____ The data

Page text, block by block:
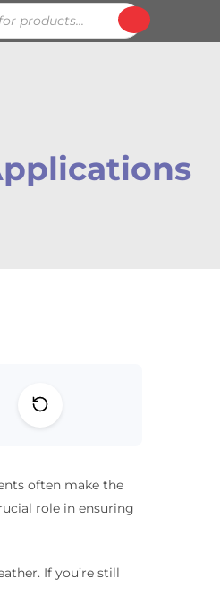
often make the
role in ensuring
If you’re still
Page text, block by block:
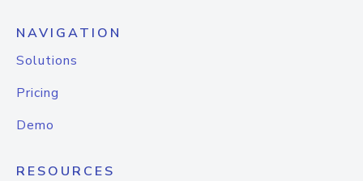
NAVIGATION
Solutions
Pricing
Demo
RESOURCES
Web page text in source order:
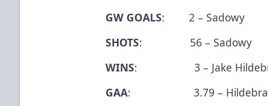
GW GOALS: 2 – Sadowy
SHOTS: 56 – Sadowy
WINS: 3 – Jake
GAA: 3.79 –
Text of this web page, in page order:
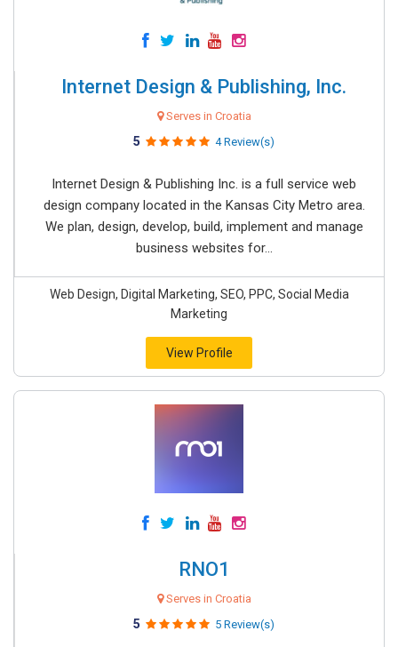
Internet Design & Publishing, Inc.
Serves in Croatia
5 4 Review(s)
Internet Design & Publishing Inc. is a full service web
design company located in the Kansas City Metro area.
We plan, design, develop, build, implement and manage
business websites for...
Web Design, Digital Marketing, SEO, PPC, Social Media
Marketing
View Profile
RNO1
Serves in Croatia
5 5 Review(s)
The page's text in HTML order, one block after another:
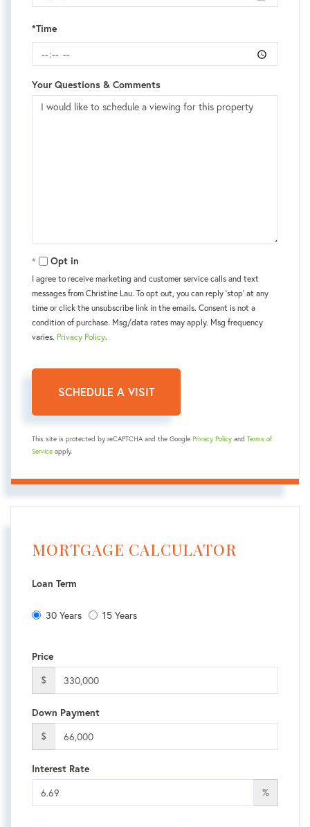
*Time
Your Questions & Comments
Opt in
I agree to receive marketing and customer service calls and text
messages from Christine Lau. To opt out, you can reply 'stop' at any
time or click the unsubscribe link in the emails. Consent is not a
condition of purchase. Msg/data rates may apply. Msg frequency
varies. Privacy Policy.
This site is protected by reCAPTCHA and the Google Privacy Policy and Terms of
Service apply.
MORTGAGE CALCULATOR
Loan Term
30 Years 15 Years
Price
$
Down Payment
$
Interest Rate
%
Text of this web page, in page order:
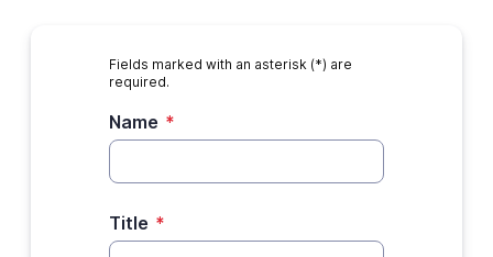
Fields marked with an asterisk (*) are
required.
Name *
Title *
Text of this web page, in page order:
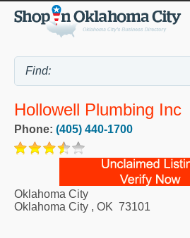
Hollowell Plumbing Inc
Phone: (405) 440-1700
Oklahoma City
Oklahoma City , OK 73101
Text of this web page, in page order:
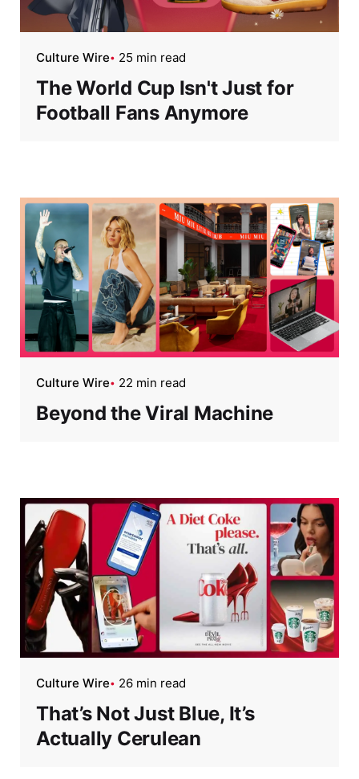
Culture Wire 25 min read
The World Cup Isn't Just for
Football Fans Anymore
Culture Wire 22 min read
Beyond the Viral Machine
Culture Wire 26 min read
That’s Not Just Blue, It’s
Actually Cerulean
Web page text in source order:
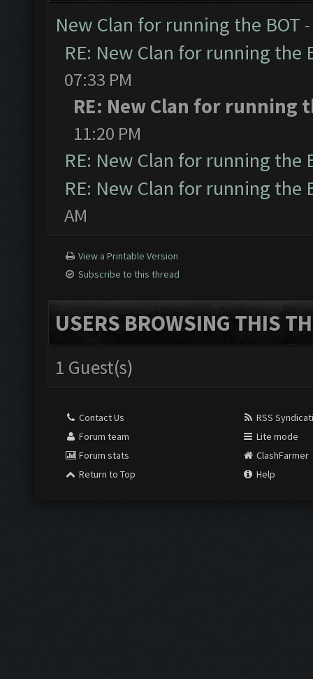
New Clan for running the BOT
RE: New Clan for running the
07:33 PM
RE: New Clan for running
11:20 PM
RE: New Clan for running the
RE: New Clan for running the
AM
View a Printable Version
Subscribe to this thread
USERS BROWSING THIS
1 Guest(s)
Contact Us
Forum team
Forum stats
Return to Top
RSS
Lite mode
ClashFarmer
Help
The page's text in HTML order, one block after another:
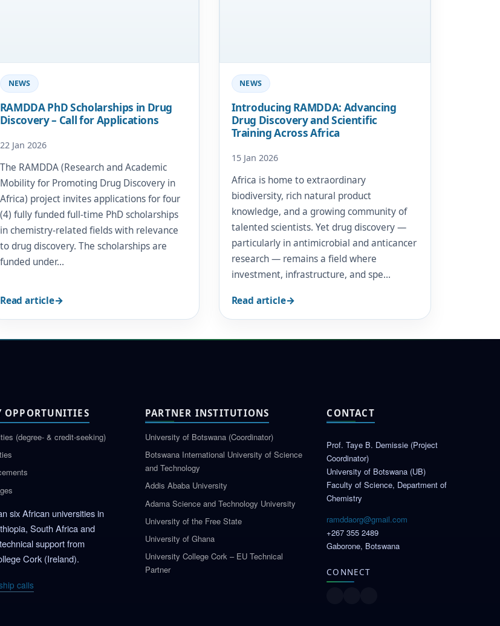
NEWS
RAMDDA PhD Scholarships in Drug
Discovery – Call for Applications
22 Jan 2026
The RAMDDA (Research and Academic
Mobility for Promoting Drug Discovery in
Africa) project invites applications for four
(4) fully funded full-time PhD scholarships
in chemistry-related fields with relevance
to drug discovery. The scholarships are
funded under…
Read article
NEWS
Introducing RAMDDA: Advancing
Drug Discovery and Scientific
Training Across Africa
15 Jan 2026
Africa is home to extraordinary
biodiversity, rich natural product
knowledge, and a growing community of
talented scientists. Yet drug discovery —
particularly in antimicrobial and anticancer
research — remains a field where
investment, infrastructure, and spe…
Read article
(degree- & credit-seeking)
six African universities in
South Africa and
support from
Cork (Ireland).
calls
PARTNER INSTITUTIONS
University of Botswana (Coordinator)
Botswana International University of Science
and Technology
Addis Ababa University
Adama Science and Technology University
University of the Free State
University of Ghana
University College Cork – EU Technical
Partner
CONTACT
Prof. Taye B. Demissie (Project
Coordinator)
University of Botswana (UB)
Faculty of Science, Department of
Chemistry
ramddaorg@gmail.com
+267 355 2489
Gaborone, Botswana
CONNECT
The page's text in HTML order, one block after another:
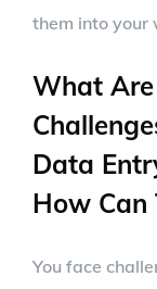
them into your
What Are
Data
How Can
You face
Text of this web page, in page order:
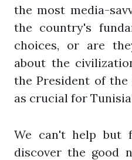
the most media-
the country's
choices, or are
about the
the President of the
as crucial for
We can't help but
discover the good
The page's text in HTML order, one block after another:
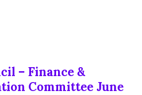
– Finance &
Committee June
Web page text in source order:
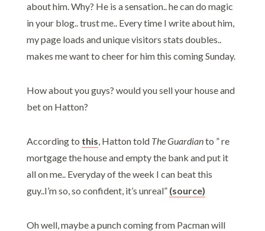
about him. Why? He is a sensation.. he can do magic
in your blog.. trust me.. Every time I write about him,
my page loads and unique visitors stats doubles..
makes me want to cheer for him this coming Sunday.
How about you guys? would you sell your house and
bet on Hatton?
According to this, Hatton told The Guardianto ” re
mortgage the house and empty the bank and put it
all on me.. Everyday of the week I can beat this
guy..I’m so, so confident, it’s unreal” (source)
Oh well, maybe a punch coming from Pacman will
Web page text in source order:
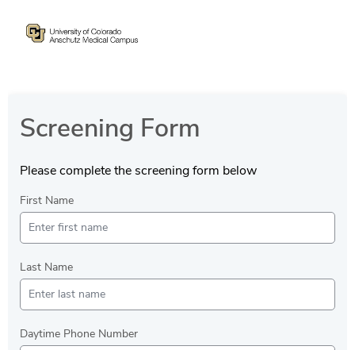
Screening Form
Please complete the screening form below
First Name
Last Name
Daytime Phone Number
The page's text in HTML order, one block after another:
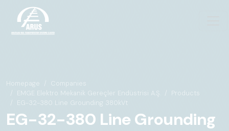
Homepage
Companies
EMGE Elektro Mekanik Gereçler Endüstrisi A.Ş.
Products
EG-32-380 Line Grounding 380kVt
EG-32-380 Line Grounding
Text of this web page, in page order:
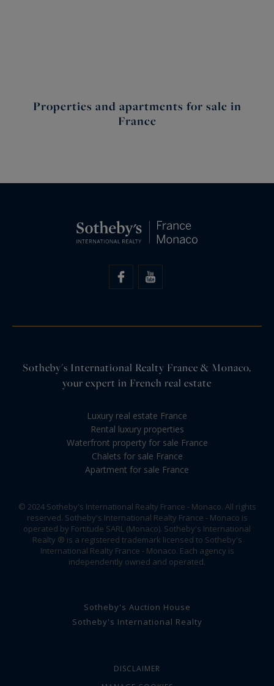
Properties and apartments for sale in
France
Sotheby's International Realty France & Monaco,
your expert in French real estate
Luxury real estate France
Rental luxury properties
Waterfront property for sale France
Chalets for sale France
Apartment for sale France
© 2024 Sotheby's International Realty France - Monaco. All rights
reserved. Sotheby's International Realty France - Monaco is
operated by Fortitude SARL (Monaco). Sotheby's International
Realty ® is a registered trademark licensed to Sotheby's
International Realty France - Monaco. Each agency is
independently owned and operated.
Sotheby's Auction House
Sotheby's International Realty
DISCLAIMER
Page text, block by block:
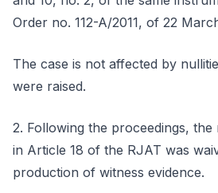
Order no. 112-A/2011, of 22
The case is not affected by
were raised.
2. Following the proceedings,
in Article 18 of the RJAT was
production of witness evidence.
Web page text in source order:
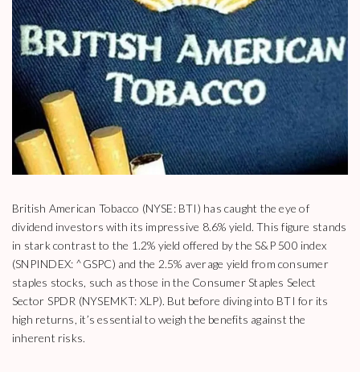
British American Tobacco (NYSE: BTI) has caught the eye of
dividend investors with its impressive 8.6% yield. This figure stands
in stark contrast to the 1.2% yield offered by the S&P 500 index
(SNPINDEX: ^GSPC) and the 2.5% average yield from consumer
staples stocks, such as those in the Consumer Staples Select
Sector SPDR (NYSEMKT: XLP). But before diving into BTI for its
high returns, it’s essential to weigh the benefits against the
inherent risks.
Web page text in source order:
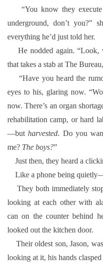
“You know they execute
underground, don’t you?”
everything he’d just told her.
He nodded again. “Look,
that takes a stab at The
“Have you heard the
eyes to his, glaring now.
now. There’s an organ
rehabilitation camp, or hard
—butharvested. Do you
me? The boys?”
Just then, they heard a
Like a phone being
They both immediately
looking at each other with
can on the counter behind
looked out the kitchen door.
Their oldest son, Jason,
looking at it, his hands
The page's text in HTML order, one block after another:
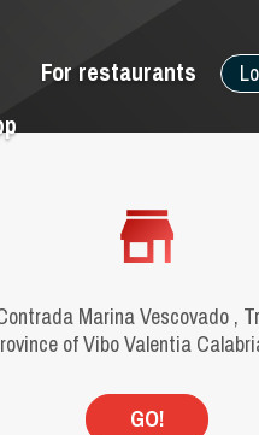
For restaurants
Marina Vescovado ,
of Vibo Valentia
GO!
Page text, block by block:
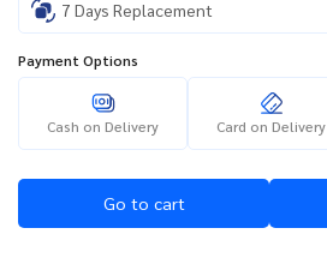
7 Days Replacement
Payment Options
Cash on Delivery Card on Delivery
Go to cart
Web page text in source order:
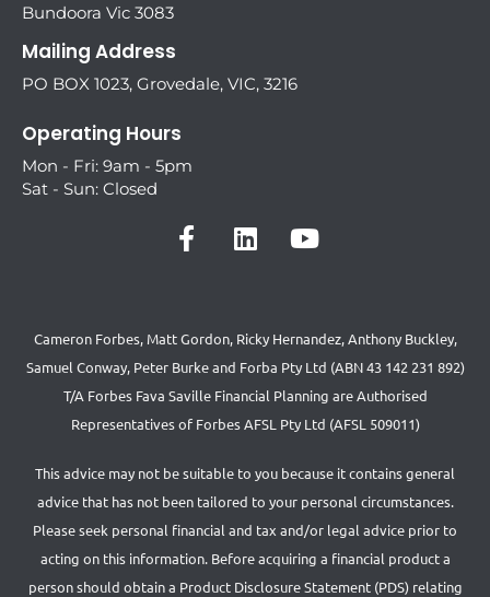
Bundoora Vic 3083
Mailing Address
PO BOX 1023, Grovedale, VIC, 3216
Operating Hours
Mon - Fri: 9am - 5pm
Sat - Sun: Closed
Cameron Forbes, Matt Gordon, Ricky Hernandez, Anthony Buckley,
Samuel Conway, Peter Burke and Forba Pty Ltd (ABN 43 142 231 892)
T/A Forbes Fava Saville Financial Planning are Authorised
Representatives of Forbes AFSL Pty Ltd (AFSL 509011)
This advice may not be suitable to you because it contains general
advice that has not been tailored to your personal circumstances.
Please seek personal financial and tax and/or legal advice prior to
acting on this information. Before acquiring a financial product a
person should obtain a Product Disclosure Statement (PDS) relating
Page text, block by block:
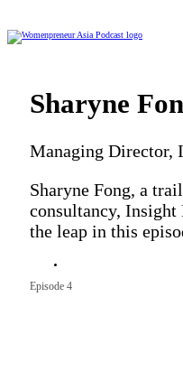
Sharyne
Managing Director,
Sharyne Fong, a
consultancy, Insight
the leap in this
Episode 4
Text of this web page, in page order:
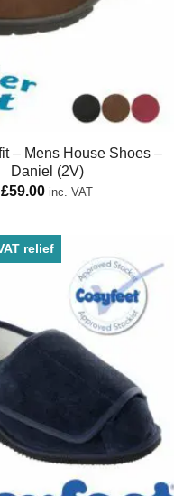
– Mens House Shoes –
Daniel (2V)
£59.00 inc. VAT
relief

________

> [Try it]
Produce a verbatim copy of every entry, excluding pictures.

> [Response]
Page text, block by block:
often make the
role in ensuring
If you’re still
Page text, block by block:
NAVIGATION
Solutions
Pricing
Demo
RESOURCES
Web page text in source order:
GW GOALS: 2 – Sadowy
SHOTS: 56 – Sadowy
WINS: 3 – Jake
GAA: 3.79 –
Text of this web page, in page order:
Internet Design & Publishing, Inc.
Serves in Croatia
5 4 Review(s)
Internet Design & Publishing Inc. is a full service web
design company located in the Kansas City Metro area.
We plan, design, develop, build, implement and manage
business websites for...
Web Design, Digital Marketing, SEO, PPC, Social Media
Marketing
View Profile
RNO1
Serves in Croatia
5 5 Review(s)
The page's text in HTML order, one block after another:
*Time
Your Questions & Comments
Opt in
I agree to receive marketing and customer service calls and text
messages from Christine Lau. To opt out, you can reply 'stop' at any
time or click the unsubscribe link in the emails. Consent is not a
condition of purchase. Msg/data rates may apply. Msg frequency
varies. Privacy Policy.
This site is protected by reCAPTCHA and the Google Privacy Policy and Terms of
Service apply.
MORTGAGE CALCULATOR
Loan Term
30 Years 15 Years
Price
$
Down Payment
$
Interest Rate
%
Text of this web page, in page order:
Fields marked with an asterisk (*) are
required.
Name *
Title *
Text of this web page, in page order:
Hollowell Plumbing Inc
Phone: (405) 440-1700
Oklahoma City
Oklahoma City , OK 73101
Text of this web page, in page order:
Culture Wire 25 min read
The World Cup Isn't Just for
Football Fans Anymore
Culture Wire 22 min read
Beyond the Viral Machine
Culture Wire 26 min read
That’s Not Just Blue, It’s
Actually Cerulean
Web page text in source order:
New Clan for running the BOT
RE: New Clan for running the
07:33 PM
RE: New Clan for running
11:20 PM
RE: New Clan for running the
RE: New Clan for running the
AM
View a Printable Version
Subscribe to this thread
USERS BROWSING THIS
1 Guest(s)
Contact Us
Forum team
Forum stats
Return to Top
RSS
Lite mode
ClashFarmer
Help
The page's text in HTML order, one block after another:
NEWS
RAMDDA PhD Scholarships in Drug
Discovery – Call for Applications
22 Jan 2026
The RAMDDA (Research and Academic
Mobility for Promoting Drug Discovery in
Africa) project invites applications for four
(4) fully funded full-time PhD scholarships
in chemistry-related fields with relevance
to drug discovery. The scholarships are
funded under…
Read article
NEWS
Introducing RAMDDA: Advancing
Drug Discovery and Scientific
Training Across Africa
15 Jan 2026
Africa is home to extraordinary
biodiversity, rich natural product
knowledge, and a growing community of
talented scientists. Yet drug discovery —
particularly in antimicrobial and anticancer
research — remains a field where
investment, infrastructure, and spe…
Read article
(degree- & credit-seeking)
six African universities in
South Africa and
support from
Cork (Ireland).
calls
PARTNER INSTITUTIONS
University of Botswana (Coordinator)
Botswana International University of Science
and Technology
Addis Ababa University
Adama Science and Technology University
University of the Free State
University of Ghana
University College Cork – EU Technical
Partner
CONTACT
Prof. Taye B. Demissie (Project
Coordinator)
University of Botswana (UB)
Faculty of Science, Department of
Chemistry
ramddaorg@gmail.com
+267 355 2489
Gaborone, Botswana
CONNECT
The page's text in HTML order, one block after another:
them into your
What Are
Data
How Can
You face
Text of this web page, in page order:
the most media-
the country's
choices, or are
about the
the President of the
as crucial for
We can't help but
discover the good
The page's text in HTML order, one block after another:
– Finance &
Committee June
Web page text in source order:
about him. Why? He is a sensation.. he can do magic
in your blog.. trust me.. Every time I write about him,
my page loads and unique visitors stats doubles..
makes me want to cheer for him this coming Sunday.
How about you guys? would you sell your house and
bet on Hatton?
According to this, Hatton told The Guardianto ” re
mortgage the house and empty the bank and put it
all on me.. Everyday of the week I can beat this
guy..I’m so, so confident, it’s unreal” (source)
Oh well, maybe a punch coming from Pacman will
Web page text in source order:
Screening Form
Please complete the screening form below
First Name
Last Name
Daytime Phone Number
The page's text in HTML order, one block after another:
Homepage
Companies
EMGE Elektro Mekanik Gereçler Endüstrisi A.Ş.
Products
EG-32-380 Line Grounding 380kVt
EG-32-380 Line Grounding
Text of this web page, in page order:
Properties and apartments for sale in
France
Sotheby's International Realty France & Monaco,
your expert in French real estate
Luxury real estate France
Rental luxury properties
Waterfront property for sale France
Chalets for sale France
Apartment for sale France
© 2024 Sotheby's International Realty France - Monaco. All rights
reserved. Sotheby's International Realty France - Monaco is
operated by Fortitude SARL (Monaco). Sotheby's International
Realty ® is a registered trademark licensed to Sotheby's
International Realty France - Monaco. Each agency is
independently owned and operated.
Sotheby's Auction House
Sotheby's International Realty
DISCLAIMER
Page text, block by block:
Order no. 112-A/2011, of 22
The case is not affected by
were raised.
2. Following the proceedings,
in Article 18 of the RJAT was
production of witness evidence.
Web page text in source order:
British American Tobacco (NYSE: BTI) has caught the eye of
dividend investors with its impressive 8.6% yield. This figure stands
in stark contrast to the 1.2% yield offered by the S&P 500 index
(SNPINDEX: ^GSPC) and the 2.5% average yield from consumer
staples stocks, such as those in the Consumer Staples Select
Sector SPDR (NYSEMKT: XLP). But before diving into BTI for its
high returns, it’s essential to weigh the benefits against the
inherent risks.
Web page text in source order:
“You know they execute
underground, don’t you?”
everything he’d just told her.
He nodded again. “Look,
that takes a stab at The
“Have you heard the
eyes to his, glaring now.
now. There’s an organ
rehabilitation camp, or hard
—butharvested. Do you
me? The boys?”
Just then, they heard a
Like a phone being
They both immediately
looking at each other with
can on the counter behind
looked out the kitchen door.
Their oldest son, Jason,
looking at it, his hands
The page's text in HTML order, one block after another:
For restaurants
Marina Vescovado ,
of Vibo Valentia
GO!
Page text, block by block:
7 Days Replacement
Payment Options
Cash on Delivery Card on Delivery
Go to cart
Web page text in source order:
Bundoora Vic 3083
Mailing Address
PO BOX 1023, Grovedale, VIC, 3216
Operating Hours
Mon - Fri: 9am - 5pm
Sat - Sun: Closed
Cameron Forbes, Matt Gordon, Ricky Hernandez, Anthony Buckley,
Samuel Conway, Peter Burke and Forba Pty Ltd (ABN 43 142 231 892)
T/A Forbes Fava Saville Financial Planning are Authorised
Representatives of Forbes AFSL Pty Ltd (AFSL 509011)
This advice may not be suitable to you because it contains general
advice that has not been tailored to your personal circumstances.
Please seek personal financial and tax and/or legal advice prior to
acting on this information. Before acquiring a financial product a
person should obtain a Product Disclosure Statement (PDS) relating
Page text, block by block:
Sharyne
Managing Director,
Sharyne Fong, a
consultancy, Insight
the leap in this
Episode 4
Text of this web page, in page order:
– Mens House Shoes –
Daniel (2V)
£59.00 inc. VAT
relief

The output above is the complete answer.